▸ What the task asks: For the listing below, return the line containing "4. Timeline of", the line containing "and population growth", and all lines in between, exactly as written and nothing else.
· · ·
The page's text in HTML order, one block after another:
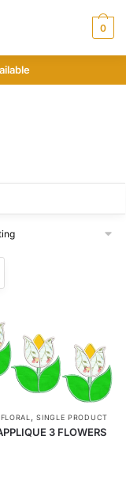
0
FLORAL ,SINGLE PRODUCT
3 FLOWERS
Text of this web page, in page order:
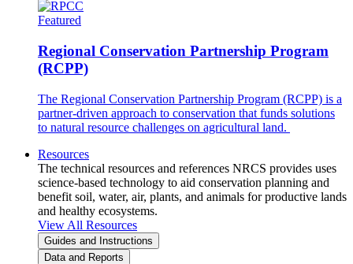
Featured
Regional Conservation Partnership Program
(RCPP)
The Regional Conservation Partnership Program (RCPP) is a
partner-driven approach to conservation that funds solutions
to natural resource challenges on agricultural land.
Resources
The technical resources and references NRCS provides uses
science-based technology to aid conservation planning and
benefit soil, water, air, plants, and animals for productive lands
and healthy ecosystems.
View All Resources
Guides and Instructions
Data and Reports
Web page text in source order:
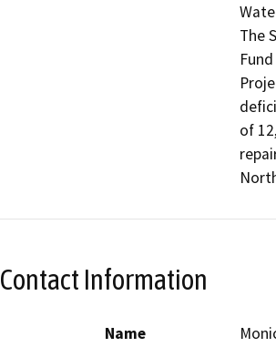
The
of
Contact Information
Name
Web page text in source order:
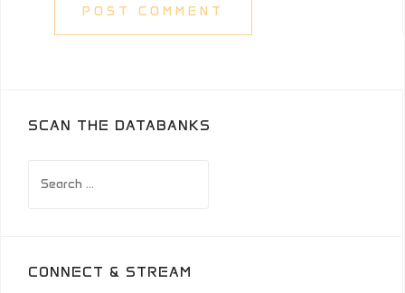
SCAN THE DATABANKS
CONNECT & STREAM
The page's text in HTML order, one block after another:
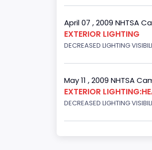
April 07 , 2009 NHTSA
EXTERIOR LIGHTING
DECREASED LIGHTING
May 11 , 2009 NHTSA
EXTERIOR
DECREASED LIGHTING
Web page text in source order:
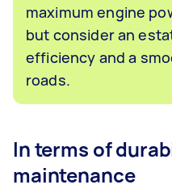
maximum engine
but consider an
efficiency and a
roads.
In terms of
maintenance
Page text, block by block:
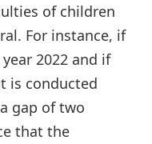
of children
For instance, if
2022 and if
is conducted
gap of two
that the
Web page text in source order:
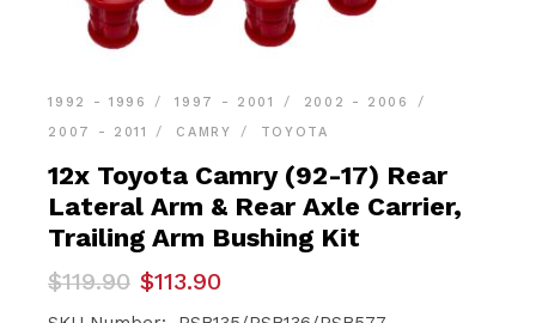
1992 - 1996 1997 - 2001
2002 - 2006
2007 - 2011
CAMRY TOYOTA
12x Toyota Camry (92-17) Rear
Lateral Arm & Rear Axle Carrier,
Trailing Arm Bushing Kit
$119.90
Original
price
$113.90
Current
price
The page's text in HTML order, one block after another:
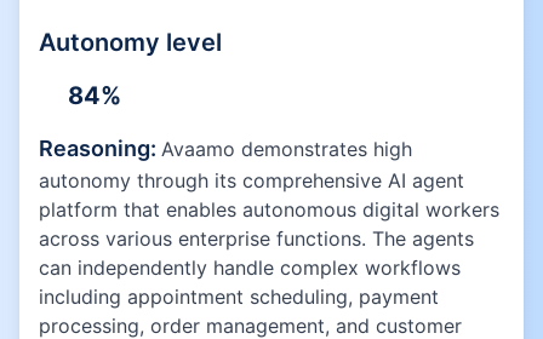
Autonomy level
84%
Reasoning: Avaamo demonstrates high
autonomy through its comprehensive AI agent
platform that enables autonomous digital workers
across various enterprise functions. The agents
can independently handle complex workflows
including appointment scheduling, payment
processing, order management, and customer
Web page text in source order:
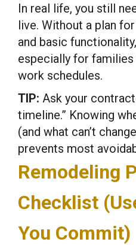
In real life, you still
live. Without a plan
and basic
especially for
work schedules.
TIP: Ask your
timeline.” Knowing
(and what can’t
prevents most
Remodeling
Checklist
You Commit)
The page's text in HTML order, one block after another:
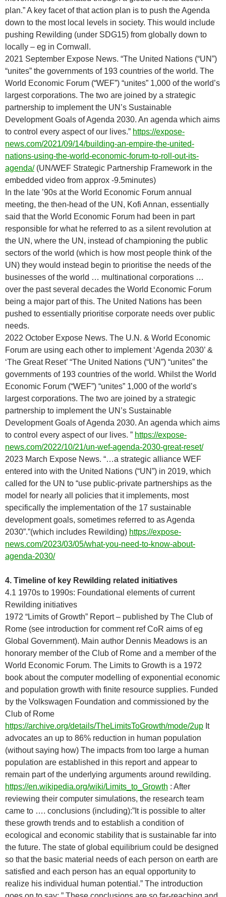
plan.” A key facet of that action plan is to push the Agenda
down to the most local levels in society. This would include
pushing Rewilding (under SDG15) from globally down to
locally – eg in Cornwall.
2021 September Expose News. “The United Nations (“UN”)
“unites” the governments of 193 countries of the world. The
World Economic Forum (“WEF”) “unites” 1,000 of the world’s
largest corporations. The two are joined by a strategic
partnership to implement the UN’s Sustainable
Development Goals of Agenda 2030. An agenda which aims
to control every aspect of our lives.” https://expose-
news.com/2021/09/14/building-an-empire-the-united-
nations-using-the-world-economic-forum-to-roll-out-its-
agenda/(UN/WEF Strategic Partnership Framework in the
embedded video from approx -9.5minutes)
In the late ’90s at the World Economic Forum annual
meeting, the then-head of the UN, Kofi Annan, essentially
said that the World Economic Forum had been in part
responsible for what he referred to as a silent revolution at
the UN, where the UN, instead of championing the public
sectors of the world (which is how most people think of the
UN) they would instead begin to prioritise the needs of the
businesses of the world … multinational corporations …
over the past several decades the World Economic Forum
being a major part of this. The United Nations has been
pushed to essentially prioritise corporate needs over public
needs.
2022 October Expose News. The U.N. & World Economic
Forum are using each other to implement ‘Agenda 2030’ &
‘The Great Reset’ “The United Nations (“UN”) “unites” the
governments of 193 countries of the world. Whilst the World
Economic Forum (“WEF”) “unites” 1,000 of the world’s
largest corporations. The two are joined by a strategic
partnership to implement the UN’s Sustainable
Development Goals of Agenda 2030. An agenda which aims
to control every aspect of our lives. ” https://expose-
news.com/2022/10/21/un-wef-agenda-2030-great-reset/
2023 March Expose News. “…a strategic alliance WEF
entered into with the United Nations (“UN”) in 2019, which
called for the UN to “use public-private partnerships as the
model for nearly all policies that it implements, most
specifically the implementation of the 17 sustainable
development goals, sometimes referred to as Agenda
2030”.”(which includes Rewilding) https://expose-
news.com/2023/03/05/what-you-need-to-know-about-
agenda-2030/
4. Timeline of key Rewilding related initiatives
4.1 1970s to 1990s: Foundational elements of current
Rewilding initiatives
1972 “Limits of Growth” Report – published by The Club of
Rome (see introduction for comment ref CoR aims of eg
Global Government). Main author Dennis Meadows is an
honorary member of the Club of Rome and a member of the
World Economic Forum. The Limits to Growth is a 1972
book about the computer modelling of exponential economic
and population growth with finite resource supplies. Funded
by the Volkswagen Foundation and commissioned by the
Club of Rome
https://archive.org/details/TheLimitsToGrowth/mode/2up It
advocates an up to 86% reduction in human population
(without saying how) The impacts from too large a human
population are established in this report and appear to
remain part of the underlying arguments around rewilding.
https://en.wikipedia.org/wiki/Limits_to_Growth : After
reviewing their computer simulations, the research team
came to …. conclusions (including):”It is possible to alter
these growth trends and to establish a condition of
ecological and economic stability that is sustainable far into
the future. The state of global equilibrium could be designed
so that the basic material needs of each person on earth are
satisfied and each person has an equal opportunity to
realize his individual human potential.” The introduction
· · ·
▸ Task response:
4. Timeline of key Rewilding related initiatives
4.1 1970s to 1990s: Foundational elements of current
Rewilding initiatives
1972 “Limits of Growth” Report – published by The Club of
Rome (see introduction for comment ref CoR aims of eg
Global Government). Main author Dennis Meadows is an
honorary member of the Club of Rome and a member of the
World Economic Forum. The Limits to Growth is a 1972
book about the computer modelling of exponential economic
and population growth with finite resource supplies. Funded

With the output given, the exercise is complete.